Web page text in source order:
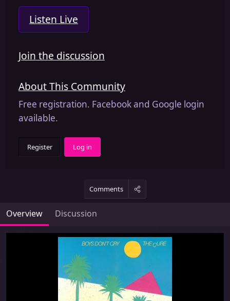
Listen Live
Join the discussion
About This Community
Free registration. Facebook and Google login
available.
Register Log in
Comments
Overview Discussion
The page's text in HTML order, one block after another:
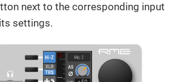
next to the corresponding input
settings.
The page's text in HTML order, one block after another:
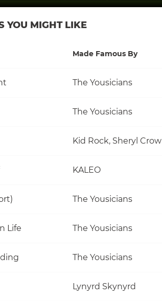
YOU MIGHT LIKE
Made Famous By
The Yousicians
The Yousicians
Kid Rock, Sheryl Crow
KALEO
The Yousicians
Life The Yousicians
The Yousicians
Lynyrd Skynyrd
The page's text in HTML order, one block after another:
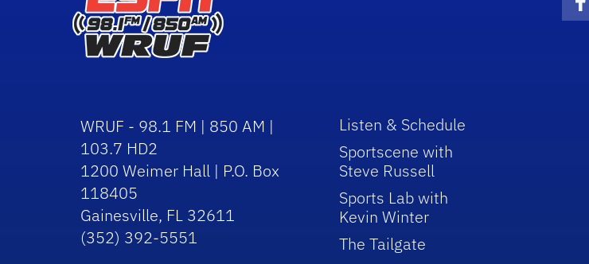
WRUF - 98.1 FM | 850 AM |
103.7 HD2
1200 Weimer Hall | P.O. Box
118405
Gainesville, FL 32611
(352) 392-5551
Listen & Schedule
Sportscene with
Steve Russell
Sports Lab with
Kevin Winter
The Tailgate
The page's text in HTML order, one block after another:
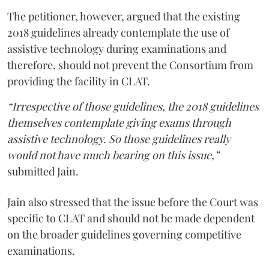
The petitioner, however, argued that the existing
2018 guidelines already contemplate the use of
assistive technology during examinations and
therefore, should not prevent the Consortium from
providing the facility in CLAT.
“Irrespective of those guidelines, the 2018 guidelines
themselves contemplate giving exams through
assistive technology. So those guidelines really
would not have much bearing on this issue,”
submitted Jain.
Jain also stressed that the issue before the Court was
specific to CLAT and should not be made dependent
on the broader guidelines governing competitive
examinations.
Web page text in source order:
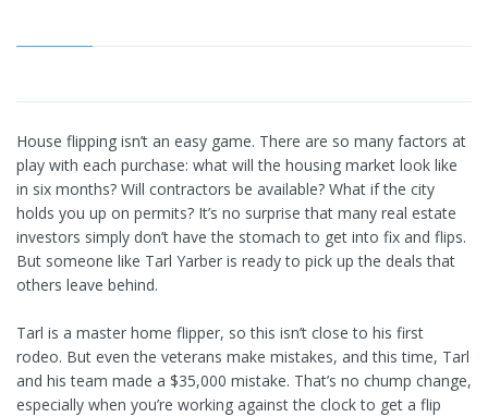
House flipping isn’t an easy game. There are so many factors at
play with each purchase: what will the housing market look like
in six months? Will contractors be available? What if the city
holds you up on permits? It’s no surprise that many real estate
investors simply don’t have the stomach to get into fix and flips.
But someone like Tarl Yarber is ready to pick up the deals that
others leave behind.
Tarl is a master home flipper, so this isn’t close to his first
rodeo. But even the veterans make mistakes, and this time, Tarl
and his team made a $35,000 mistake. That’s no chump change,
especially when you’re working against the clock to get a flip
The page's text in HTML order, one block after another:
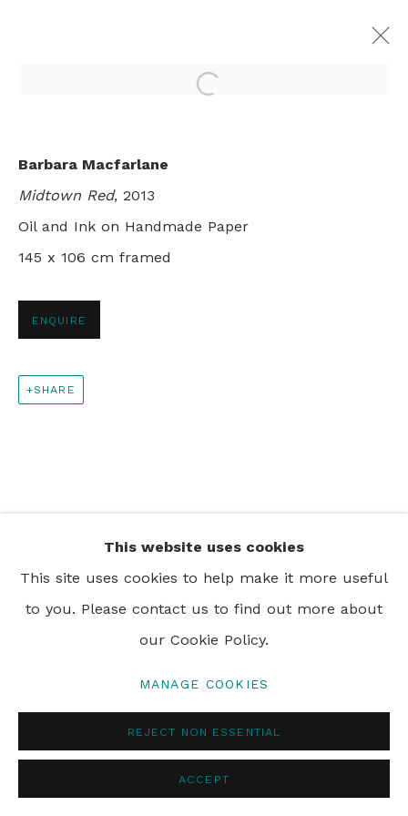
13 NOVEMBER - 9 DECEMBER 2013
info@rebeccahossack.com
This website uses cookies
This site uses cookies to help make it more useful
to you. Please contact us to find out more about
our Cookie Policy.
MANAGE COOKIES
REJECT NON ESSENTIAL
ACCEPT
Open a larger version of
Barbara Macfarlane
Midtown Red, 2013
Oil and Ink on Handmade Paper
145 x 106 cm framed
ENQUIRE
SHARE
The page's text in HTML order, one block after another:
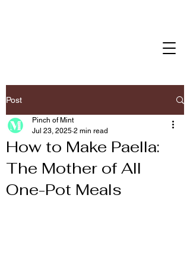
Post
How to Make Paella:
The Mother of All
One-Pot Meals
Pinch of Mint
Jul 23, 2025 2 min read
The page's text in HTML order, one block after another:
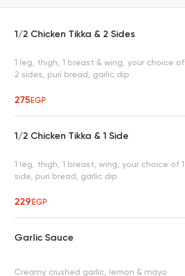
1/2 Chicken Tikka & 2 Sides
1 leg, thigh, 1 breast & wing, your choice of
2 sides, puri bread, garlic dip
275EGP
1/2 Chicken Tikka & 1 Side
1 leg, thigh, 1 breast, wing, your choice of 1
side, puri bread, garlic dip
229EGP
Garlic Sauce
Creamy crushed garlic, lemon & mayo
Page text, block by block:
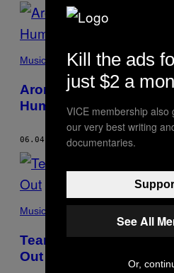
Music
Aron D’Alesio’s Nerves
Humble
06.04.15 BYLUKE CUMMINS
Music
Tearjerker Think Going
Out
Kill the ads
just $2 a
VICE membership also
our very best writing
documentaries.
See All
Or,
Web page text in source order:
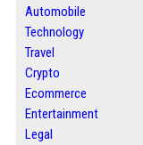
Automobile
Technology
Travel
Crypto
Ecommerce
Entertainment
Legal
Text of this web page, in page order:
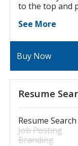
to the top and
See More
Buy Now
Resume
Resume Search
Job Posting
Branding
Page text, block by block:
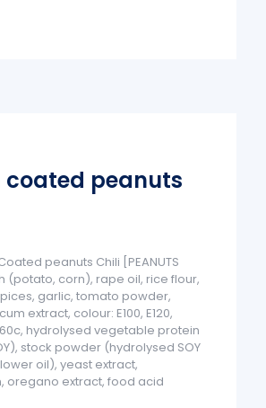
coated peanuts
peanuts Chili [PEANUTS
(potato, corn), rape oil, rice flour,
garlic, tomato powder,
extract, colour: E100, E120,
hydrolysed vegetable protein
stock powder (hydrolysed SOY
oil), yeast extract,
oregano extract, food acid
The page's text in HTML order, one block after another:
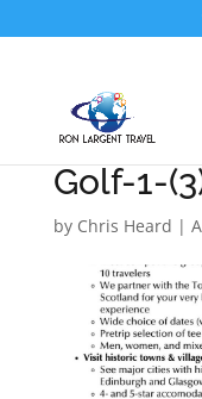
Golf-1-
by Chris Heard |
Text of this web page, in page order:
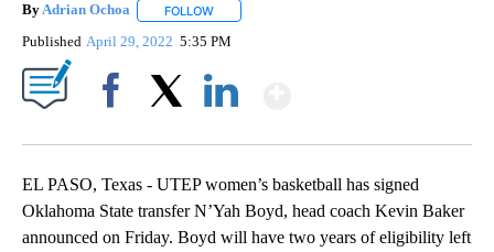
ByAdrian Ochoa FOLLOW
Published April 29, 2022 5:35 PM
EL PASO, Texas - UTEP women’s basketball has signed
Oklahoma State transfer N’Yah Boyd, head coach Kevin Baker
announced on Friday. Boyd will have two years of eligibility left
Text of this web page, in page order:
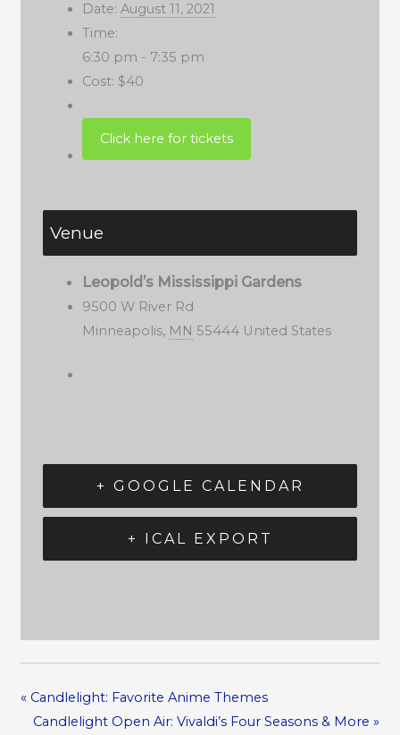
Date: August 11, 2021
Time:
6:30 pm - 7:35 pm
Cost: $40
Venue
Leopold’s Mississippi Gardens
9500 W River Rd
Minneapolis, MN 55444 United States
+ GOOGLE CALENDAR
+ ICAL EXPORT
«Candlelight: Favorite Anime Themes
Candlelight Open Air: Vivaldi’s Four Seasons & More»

········

▶ **Task goal**:
Wherever an image appears, omit it; copy the rest of the records exactly.

▶ **Reply**:
Web page text in source order:
Listen Live
Join the discussion
About This Community
Free registration. Facebook and Google login
available.
Register Log in
Comments
Overview Discussion
The page's text in HTML order, one block after another:
next to the corresponding input
settings.
The page's text in HTML order, one block after another:
YOU MIGHT LIKE
Made Famous By
The Yousicians
The Yousicians
Kid Rock, Sheryl Crow
KALEO
The Yousicians
Life The Yousicians
The Yousicians
Lynyrd Skynyrd
The page's text in HTML order, one block after another:
WRUF - 98.1 FM | 850 AM |
103.7 HD2
1200 Weimer Hall | P.O. Box
118405
Gainesville, FL 32611
(352) 392-5551
Listen & Schedule
Sportscene with
Steve Russell
Sports Lab with
Kevin Winter
The Tailgate
The page's text in HTML order, one block after another:
The petitioner, however, argued that the existing
2018 guidelines already contemplate the use of
assistive technology during examinations and
therefore, should not prevent the Consortium from
providing the facility in CLAT.
“Irrespective of those guidelines, the 2018 guidelines
themselves contemplate giving exams through
assistive technology. So those guidelines really
would not have much bearing on this issue,”
submitted Jain.
Jain also stressed that the issue before the Court was
specific to CLAT and should not be made dependent
on the broader guidelines governing competitive
examinations.
Web page text in source order:
House flipping isn’t an easy game. There are so many factors at
play with each purchase: what will the housing market look like
in six months? Will contractors be available? What if the city
holds you up on permits? It’s no surprise that many real estate
investors simply don’t have the stomach to get into fix and flips.
But someone like Tarl Yarber is ready to pick up the deals that
others leave behind.
Tarl is a master home flipper, so this isn’t close to his first
rodeo. But even the veterans make mistakes, and this time, Tarl
and his team made a $35,000 mistake. That’s no chump change,
especially when you’re working against the clock to get a flip
The page's text in HTML order, one block after another:
13 NOVEMBER - 9 DECEMBER 2013
info@rebeccahossack.com
This website uses cookies
This site uses cookies to help make it more useful
to you. Please contact us to find out more about
our Cookie Policy.
MANAGE COOKIES
REJECT NON ESSENTIAL
ACCEPT
Open a larger version of
Barbara Macfarlane
Midtown Red, 2013
Oil and Ink on Handmade Paper
145 x 106 cm framed
ENQUIRE
SHARE
The page's text in HTML order, one block after another:
Post
How to Make Paella:
The Mother of All
One-Pot Meals
Pinch of Mint
Jul 23, 2025 2 min read
The page's text in HTML order, one block after another:
1/2 Chicken Tikka & 2 Sides
1 leg, thigh, 1 breast & wing, your choice of
2 sides, puri bread, garlic dip
275EGP
1/2 Chicken Tikka & 1 Side
1 leg, thigh, 1 breast, wing, your choice of 1
side, puri bread, garlic dip
229EGP
Garlic Sauce
Creamy crushed garlic, lemon & mayo
Page text, block by block:
Music
Aron D’Alesio’s Nerves
Humble
06.04.15 BYLUKE CUMMINS
Music
Tearjerker Think Going
Out
Kill the ads
just $2 a
VICE membership also
our very best writing
documentaries.
See All
Or,
Web page text in source order:
Automobile
Technology
Travel
Crypto
Ecommerce
Entertainment
Legal
Text of this web page, in page order:
to the top and
See More
Buy Now
Resume
Resume Search
Job Posting
Branding
Page text, block by block:
coated peanuts
peanuts Chili [PEANUTS
(potato, corn), rape oil, rice flour,
garlic, tomato powder,
extract, colour: E100, E120,
hydrolysed vegetable protein
stock powder (hydrolysed SOY
oil), yeast extract,
oregano extract, food acid
The page's text in HTML order, one block after another:
Golf-1-
by Chris Heard |
Text of this web page, in page order:
ByAdrian Ochoa FOLLOW
Published April 29, 2022 5:35 PM
EL PASO, Texas - UTEP women’s basketball has signed
Oklahoma State transfer N’Yah Boyd, head coach Kevin Baker
announced on Friday. Boyd will have two years of eligibility left
Text of this web page, in page order:
Date: August 11, 2021
Time:
6:30 pm - 7:35 pm
Cost: $40
Venue
Leopold’s Mississippi Gardens
9500 W River Rd
Minneapolis, MN 55444 United States
+ GOOGLE CALENDAR
+ ICAL EXPORT
«Candlelight: Favorite Anime Themes
Candlelight Open Air: Vivaldi’s Four Seasons & More»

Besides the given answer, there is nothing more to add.